Potential General Model of Computation with Physics?

Question

I posted a question about a month back regarding the significance of Turing machines (relative to other models of computation). In that post, I mentioned vaguely some conversion between an input string and a physical system as a model of computation. (I just got my BS in CS, so it's likely I have no idea what I'm talking about.)

Would the following be a valid, or at least meaningful, general model of computation:

Let $ f: Z \mapsto Z$ be a function. Then, $f$ is computable iff for all integers $a$, there exists a bijection $P$ from the integers to formal physical systems (Classical mechanics?), such that when $P(a)$ is "set into motion", it reaches and equilibrium or static state $s$ where $P^{-1}(s) = f(a)$.

If this makes sense, please let me know.

Answer 1

It would be meaningful, if you properly defined "formal physical system", "set in motion", and so on, in a mathematical way. Pretty much anything can be made meaningful in mathematics (which is what this sort of theoretical computer science really is).

The question is, is it useful?

It would seem that the functions computable by Turing machines are a subset of this new class, since you can make a Turing-complete physical computer with enough rolling marbles. (Or, if you allow transistors in your "formal physical systems", I could just use "my laptop at the moment when I run this Python code" as the system.)

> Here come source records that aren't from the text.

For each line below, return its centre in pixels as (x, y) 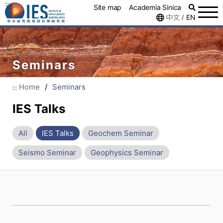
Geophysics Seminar (127, 153)
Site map (108, 7)
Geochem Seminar (121, 133)
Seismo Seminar (47, 153)
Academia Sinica (155, 7)

Then, are there things your physical systems can do that Turing machines can't? Given that a Turing machine can simulate classical mechanics to arbitrary precision, given enough time and memory, I'm inclined to say no.

Finally, are your physical systems easier to work with mathematically? The answer seems like a pretty solid "no", given how much calculus is involved in classical mechanics, compared to the simple state-machine-plus-memory of a Turing machine.

So while you could in theory use physical systems to define computability, there doesn't seem to be an advantage to doing it this way.